Jika Jeko tersentak, Daren pun tercengang.
"Loh, kalian saling ke..."
"Daren yang waktu itu terkenal gara-gara mengerjakan kalkulus kurang dari 30 detik!" Seru gadis itu antusias. "Kau ingat tidak? Konyol benar tingkahmu saat pertama kali menyaksikan musim gugur di halaman belakang sekolah."
Daren nanap, membuatnya tak bisa berkata apapun.
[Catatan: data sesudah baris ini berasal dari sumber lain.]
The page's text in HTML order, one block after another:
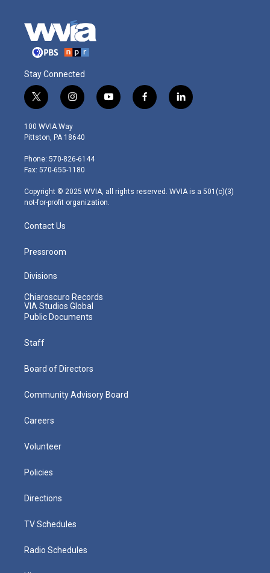
Stay Connected
t
w
i
t
e
r
i
n
s
t
g
r
m
y
o
f
a
l
i
100 WVIA Way
Pittston, PA 18640
Phone: 570-826-6144
Fax: 570-655-1180
Copyright © 2025 WVIA, all rights reserved. WVIA is a 501(c)(3)
not-for-profit organization.
Contact Us
Pressroom
Divisions
Chiaroscuro Records
VIA Studios Global
Public Documents
Staff
Board of Directors
Community Advisory Board
Careers
Volunteer
Policies
Directions
TV Schedules
Radio Schedules
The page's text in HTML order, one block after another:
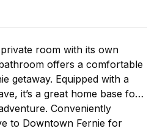
room with its own
offers a comfortable
getaway. Equipped with a
it’s a great home base for
Conveniently
to Downtown Fernie for

Ia tidak menyangka akan bertemu teman lama disini.
Teman lama! batinnya menegaskan.
Satu dua detik berlalu. Jeko gemas melihat anak buahnya tak bereaksi apa-apa selagi cucu pak bos berbuih-buih menceritakan memori lama. Alih-alih berjabat tangan atau menyapa, Daren malah mematung.
"Ahaha, reuni kecil-kecilan ya Ren? Udah kenal ini siapa kan?" Jeko menepuk bahu Daren, mencoba mencairkan suasana.
"Ilyus..."
"Hei bodoh! Dia ini cucunya Kakek Bewok tahu. Setidaknya sapa dong! Jangan diam saja!" bisik Jeko lalu kabur dari hawa aneh Daren dan Ilyusa.
"Yus, kok bisa?"
Pintar dalam teori dan hitungan, bukan berarti pandai dalam menghadapi situasi canggung, itulah Daren. Putra desa biasa dengan keunggulan luar biasa. Sederhana tetapi istimewa.